I remember one time, a sister encountered many difficulties and wanted to return to lay life. Thay could not help her and I saw he also suffered. During one Dharma talk, Thay said, “My child, Thay will be there for you for a thousand lifetimes.” “A thousand lifetimes” is just a customary way to speak about time. It means Thay is always present for you, now and forever. Thay has that insight and the ability to dwell in mindfulness, concentration, and insight. We are receiving the heritage of the Buddhas, the ancestral teachers, and of Thay. We are each in some aspect their continuation.
Finding Thay now
Now that Thay has passed away, where can we be in touch with Thay? The answer is–in every breath, in every step, in each one of us, right in the present moment and right in the midst of life. We should not think that Thay has entered nirvana and is somewhere else or that Thay will be born again in another form. Those thoughts are just conventional views. The view transmitted to us by Thay is that he is present right here, right now, in life, and in all of us. Thay has repeated it countless times for us to carve that insight into our hearts and bones.

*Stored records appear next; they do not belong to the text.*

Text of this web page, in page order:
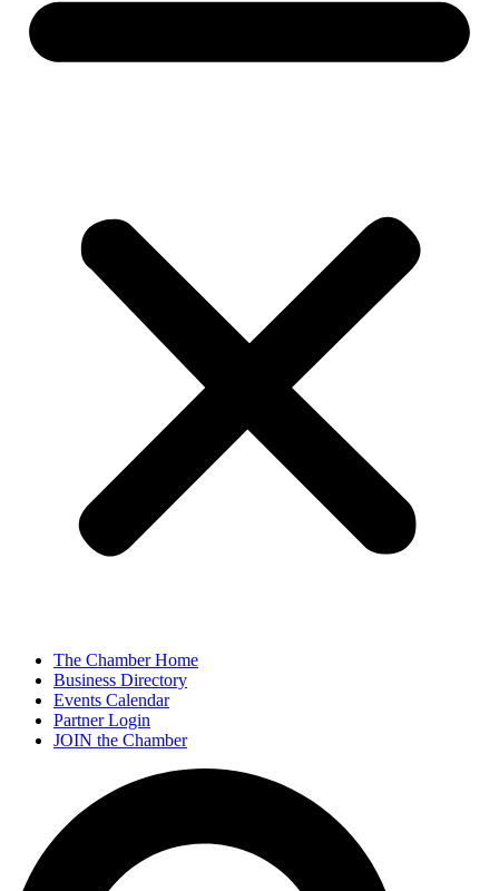
The Chamber Home
Business Directory
Events Calendar
Partner Login
JOIN the Chamber
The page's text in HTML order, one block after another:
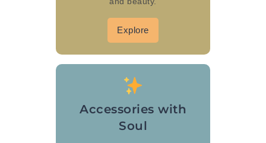
Explore
Accessories with
Soul
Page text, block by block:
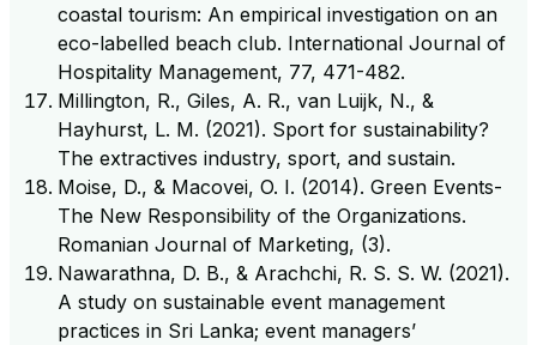
coastal tourism: An empirical investigation on an
eco-labelled beach club. International Journal of
Hospitality Management, 77, 471-482.
Millington, R., Giles, A. R., van Luijk, N., &
Hayhurst, L. M. (2021). Sport for sustainability?
The extractives industry, sport, and sustain.
Moise, D., & Macovei, O. I. (2014). Green Events-
The New Responsibility of the Organizations.
Romanian Journal of Marketing, (3).
Nawarathna, D. B., & Arachchi, R. S. S. W. (2021).
A study on sustainable event management
practices in Sri Lanka; event managers’
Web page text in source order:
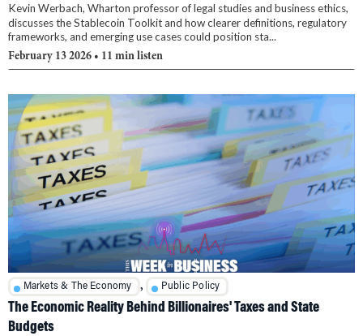
Kevin Werbach, Wharton professor of legal studies and business ethics,
discusses the Stablecoin Toolkit and how clearer definitions, regulatory
frameworks, and emerging use cases could position sta...
February 13 2026 • 11 min listen
Markets & The Economy , Public Policy
The Economic Reality Behind Billionaires' Taxes and State
Budgets
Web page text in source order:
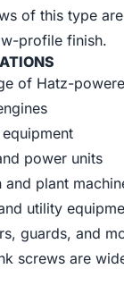
of this type
profile finish.
of Hatz-
power units
and plant
utility
guards, and
screws are
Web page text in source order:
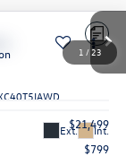
1 / 23
Ext. Int.
$21,499
$799
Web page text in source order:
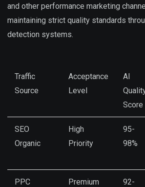
and other performance marketing
maintaining strict quality standards
detection systems.
Traffic
Source
Acceptance
Level
AI
Score
SEO
Organic
High
Priority
95-
98%
PPC
Premium
92-
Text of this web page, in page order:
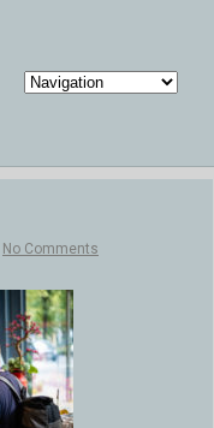
No Comments
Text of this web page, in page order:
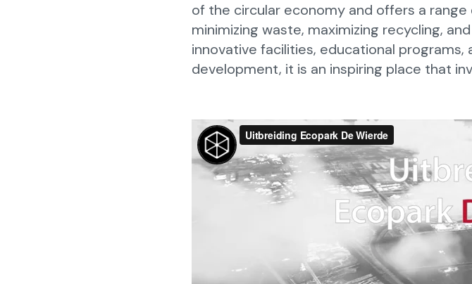
of the circular economy and offers a
minimizing waste, maximizing recycling,
innovative facilities, educational
development, it is an inspiring place that
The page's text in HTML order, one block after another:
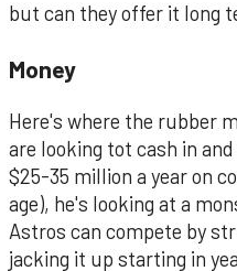
but can they offer it long
Money
Here's where the rubber
are looking tot cash in
$25-35 million a year on
age), he's looking at a
Astros can compete by
jacking it up starting in
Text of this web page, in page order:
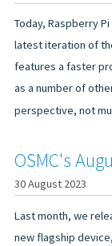
Today, Raspberry
latest iteration of
features a faster
as a number of
perspective, not
OSMC's
30 August 2023
Last month, we
new flagship
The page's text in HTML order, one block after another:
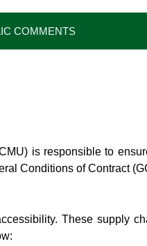
COMMENTS
is responsible to
Conditions of Contract
These supply
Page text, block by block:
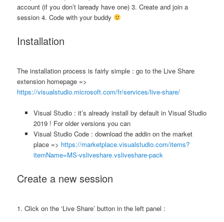
account (if you don’t laready have one) 3. Create and join a
session 4. Code with your buddy
Installation
The installation process is fairly simple : go to the Live Share
extension homepage =>
https://visualstudio.microsoft.com/fr/services/live-share/
Visual Studio : it’s already install by default in Visual Studio
2019 ! For older versions you can
Visual Studio Code : download the addin on the market
place => https://marketplace.visualstudio.com/items?
itemName=MS-vsliveshare.vsliveshare-pack
Create a new session
1. Click on the ‘Live Share’ button in the left panel :
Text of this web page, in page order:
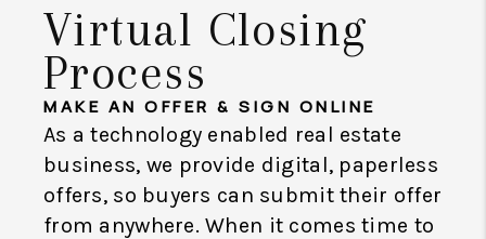
Virtual Closing
Process
MAKE AN OFFER & SIGN ONLINE
As a technology enabled real estate
business, we provide digital, paperless
offers, so buyers can submit their offer
from anywhere. When it comes time to
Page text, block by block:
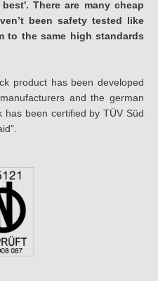
There are many cheap
been safety tested like
to the same high standards
product has been developed
and the german
has been certified by TÜV Süd
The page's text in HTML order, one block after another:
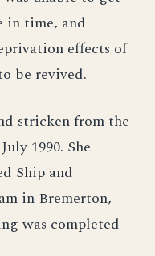
in time, and
effects of
be revived.
stricken from the
1990. She
Ship and
in Bremerton,
was completed
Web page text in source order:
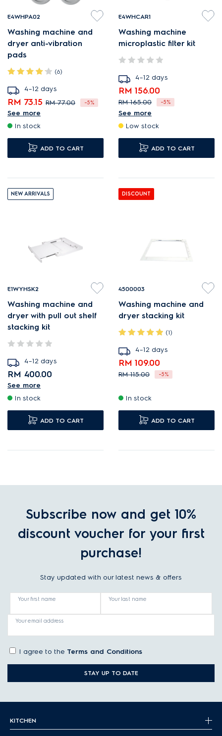
E4WHPA02
Washing machine and
dryer anti-vibration
pads
(6)
4–12 days
RM 73.15 RM 77.00 -5%
Reduces noise and
4 x Pads
See more
In stock
ADD TO CART
E4WHCAR1
Washing machine
microplastic filter kit
4–12 days
RM 156.00
RM 165.00 -5%
Filter reduces release of
microplastic fibres.
Microplastic Filters for eco-
friendlier washing.
See more
Low stock
ADD TO CART
NEW ARRIVALS
E1WYHSK2
Washing machine and
dryer with pull out shelf
stacking kit
4–12 days
RM 400.00
Kit for stacking washer-
Easy installation with no
fixing to appliances.
See more
In stock
ADD TO CART
DISCOUNT
4500003
Washing machine and
dryer stacking kit
(1)
4–12 days
RM 109.00
RM 115.00 -5%
In stock
ADD TO CART
Subscribe now and get 10%
discount voucher for your first
purchase!
Stay updated with our latest news & offers
Your first name Your last name
Your email address
I agree to the Terms and Conditions
STAY UP TO DATE
KITCHEN
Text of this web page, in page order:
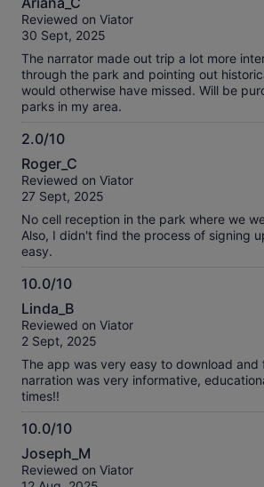
out
of
Reviewed on Viator
30 Sept, 2025
The narrator made out trip a lot more
through the park and pointing out
would otherwise have missed. Will be
parks in my area.
2.0/10
2.0
out
of
Roger_C
Reviewed on Viator
27 Sept, 2025
No cell reception in the park where we
Also, I didn't find the process of signing
easy.
10.0/10
10.0
out
of
Linda_B
Reviewed on Viator
2 Sept, 2025
The app was very easy to download and
narration was very informative,
times!!
10.0/10
10.0
out
of
Joseph_M
Reviewed on Viator
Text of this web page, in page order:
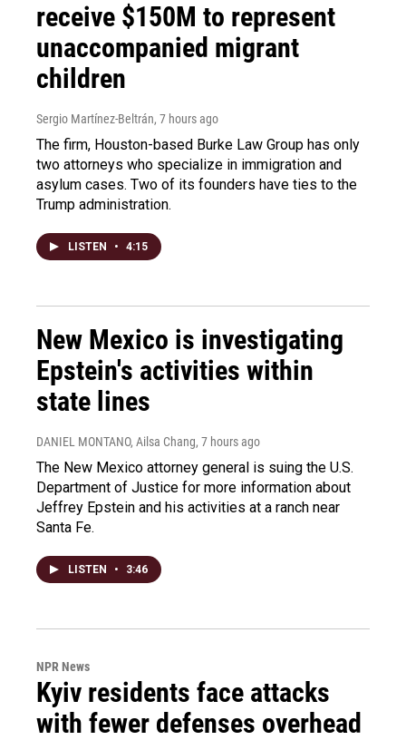
receive $150M to represent
unaccompanied migrant
children
Sergio Martínez-Beltrán, 7 hours ago
The firm, Houston-based Burke Law Group has only
two attorneys who specialize in immigration and
asylum cases. Two of its founders have ties to the
Trump administration.
LISTEN • 4:15
New Mexico is investigating
Epstein's activities within
state lines
DANIEL MONTANO, Ailsa Chang, 7 hours ago
The New Mexico attorney general is suing the U.S.
Department of Justice for more information about
Jeffrey Epstein and his activities at a ranch near
Santa Fe.
LISTEN • 3:46
NPR News
Kyiv residents face attacks
with fewer defenses overhead
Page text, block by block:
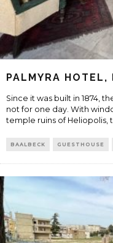
PALMYRA HOTEL,
Since it was built in 1874,
not for one day. With
temple ruins of Heliopolis,
BAALBECK GUESTHOUSE
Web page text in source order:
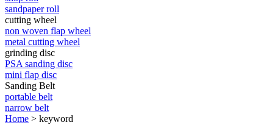
sandpaper roll
cutting wheel
non woven flap wheel
metal cutting wheel
grinding disc
PSA sanding disc
mini flap disc
Sanding Belt
portable belt
narrow belt
Home > keyword
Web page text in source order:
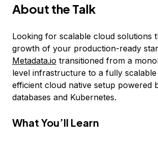
About the Talk
Looking for scalable cloud solutions
growth of your production-ready
Metadata.io transitioned from a
level infrastructure to a fully
efficient cloud native setup powered
databases and Kubernetes.
What You’ll Learn
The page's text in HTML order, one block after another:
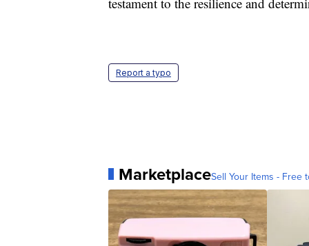
Report a typo
MarketplaceSell Your Items - Free
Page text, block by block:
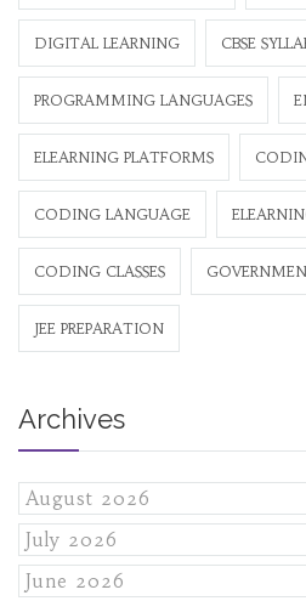
DIGITAL LEARNING CBSE
PROGRAMMING LANGUAGES
ELEARNING PLATFORMS
CODING LANGUAGE
CODING CLASSES
JEE PREPARATION
Archives
August 2026
July 2026
June 2026
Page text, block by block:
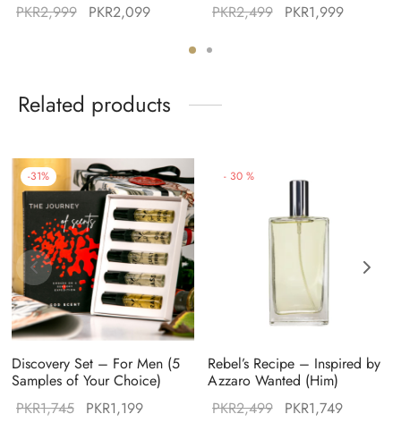
PKR2,999
Original
PKR2,099
PKR2,099.
PKR2,499
Original
PKR1,999
Related products
-31%
Discovery Set – For Men (5
Samples of Your Choice)
PKR1,745
Original
PKR1,199
- 30 %
Rebel’s Recipe – Inspired by
Azzaro Wanted (Him)
PKR2,499
Original
PKR1,749
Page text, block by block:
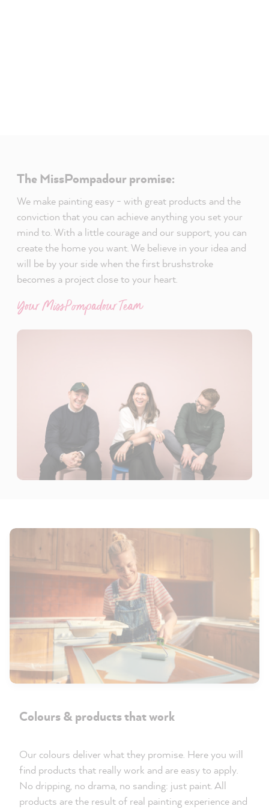
The MissPompadour promise:
We make painting easy - with great products and the
conviction that you can achieve anything you set your
mind to. With a little courage and our support, you can
create the home you want. We believe in your idea and
will be by your side when the first brushstroke
becomes a project close to your heart.
Your MissPompadour Team
Colours & products that work
Our colours deliver what they promise. Here you will
find products that really work and are easy to apply.
No dripping, no drama, no sanding: just paint. All
products are the result of real painting experience and
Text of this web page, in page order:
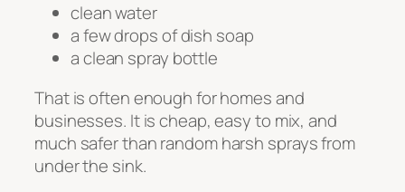
clean water
a few drops of dish soap
a clean spray bottle
That is often enough for homes and
businesses. It is cheap, easy to mix, and
much safer than random harsh sprays from
under the sink.
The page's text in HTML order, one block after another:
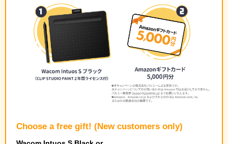
Choose a free gift! (New customers only)
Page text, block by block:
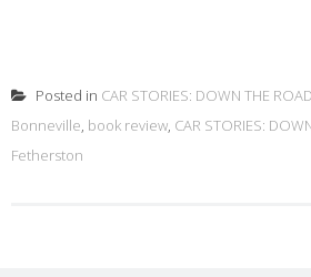
Posted in CAR STORIES: DOWN THE
Bonneville, book review, CAR STORIES:
Fetherston
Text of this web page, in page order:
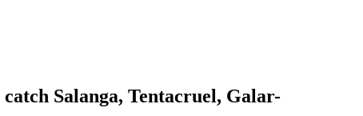
Salanga, Tentacruel, Galar-
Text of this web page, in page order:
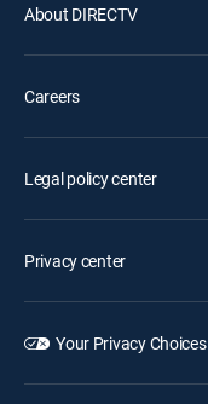
About DIRECTV
Careers
Legal policy center
Privacy center
Your Privacy Choices
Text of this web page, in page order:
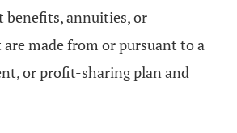
benefits, annuities, or
made from or pursuant to a
or profit-sharing plan and
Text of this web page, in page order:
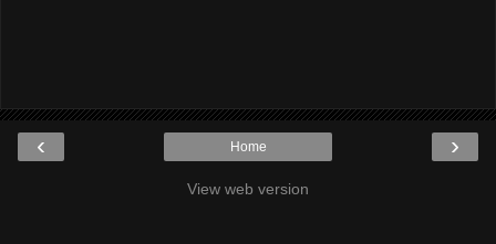
‹ ›
Home
View web version
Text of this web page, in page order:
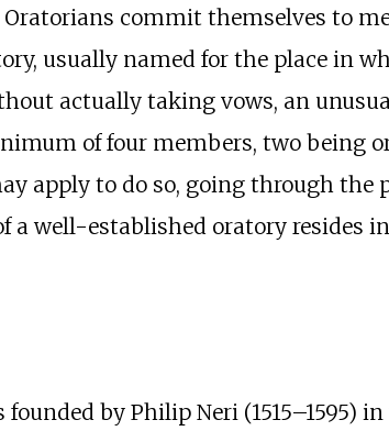
Oratorians commit themselves to
usually named for the place in
actually taking vows, an
of four members, two being
apply to do so, going through the
a well-established oratory resides
by Philip Neri (1515–1595)
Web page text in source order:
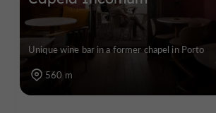
Unique wine bar in a former chapel in Porto
560 m
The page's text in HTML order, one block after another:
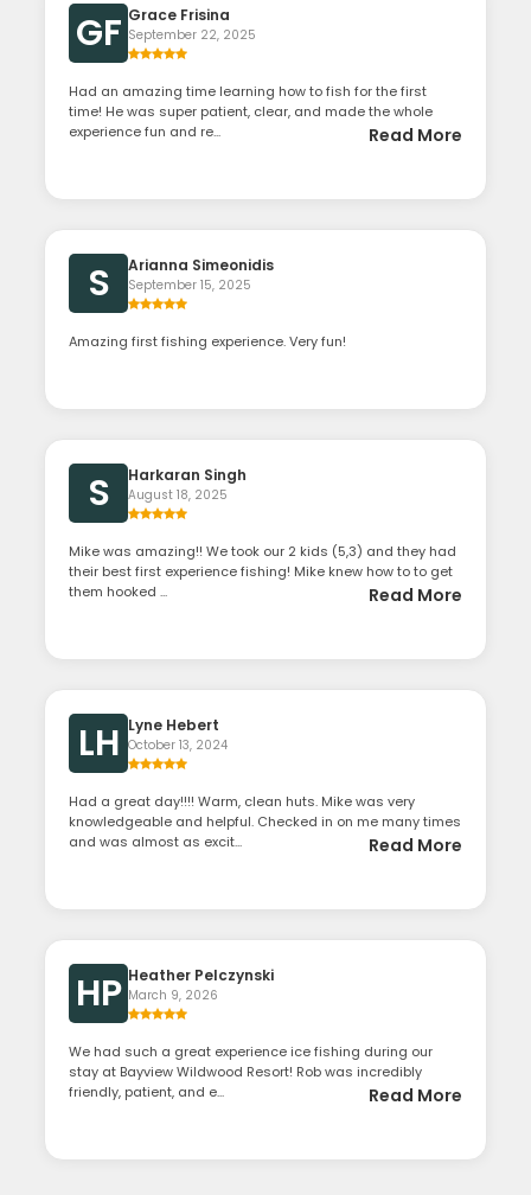
GF Grace Frisina
September 22, 2025
Had an amazing time learning how to fish for the first
time! He was super patient, clear, and made the whole
experience fun and re...
Read More
S Arianna Simeonidis
September 15, 2025
Amazing first fishing experience. Very fun!
S Harkaran Singh
August 18, 2025
Mike was amazing!! We took our 2 kids (5,3) and they had
their best first experience fishing! Mike knew how to to get
them hooked ...
Read More
LH Lyne Hebert
October 13, 2024
Had a great day!!!! Warm, clean huts. Mike was very
knowledgeable and helpful. Checked in on me many times
and was almost as excit...
Read More
HP Heather Pelczynski
March 9, 2026
We had such a great experience ice fishing during our
stay at Bayview Wildwood Resort! Rob was incredibly
friendly, patient, and e...
Read More
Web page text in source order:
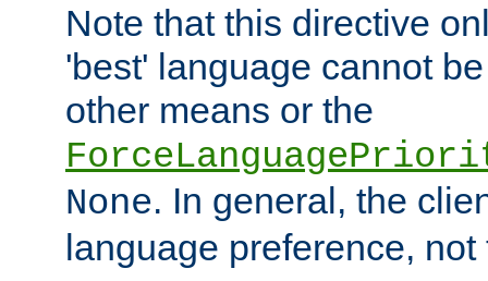
Note that this directive
'best' language cannot
other means or the
None. In general, the
language preference, not
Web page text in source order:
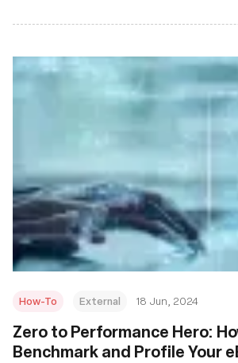
How-To External 18 Jun, 2024
Zero to Performance Hero:
Benchmark and Profile Your
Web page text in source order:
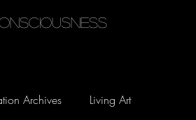
Archives Living Art
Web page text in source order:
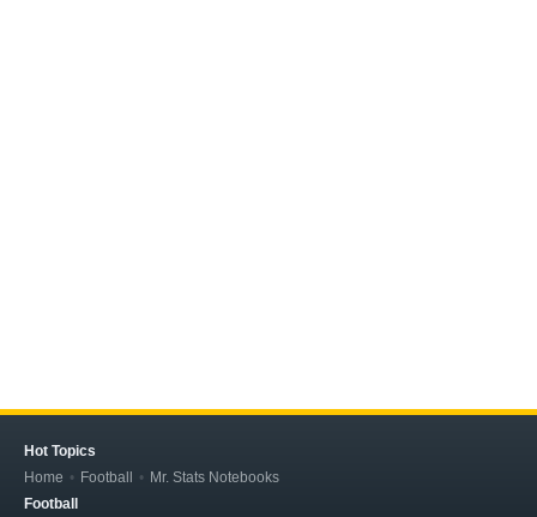
Hot Topics
Home
Football
Mr. Stats Notebooks
Football
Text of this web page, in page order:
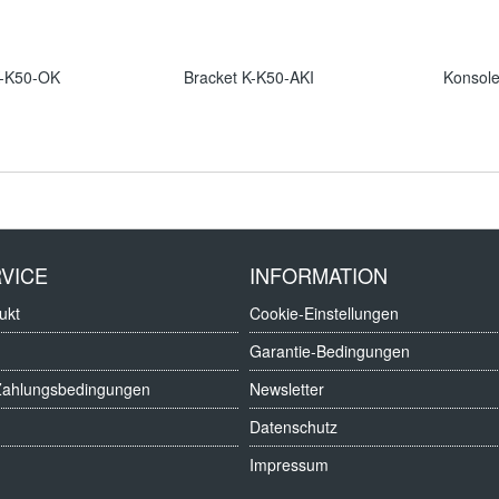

It is expressed in the poem Please Call Me By My True Names. Thay’s true name is also bird, ant, this person, that person, and the insight of inclusiveness. Thay is life, Thay is here, Thay is in all manifestations of suffering and happiness. He has never been born and has never died. If we are able to maintain that insight then we will always have Thay. Along with the Buddhas and ancestral teachers of countless generations, Thay will continue to lead us on the path of practice.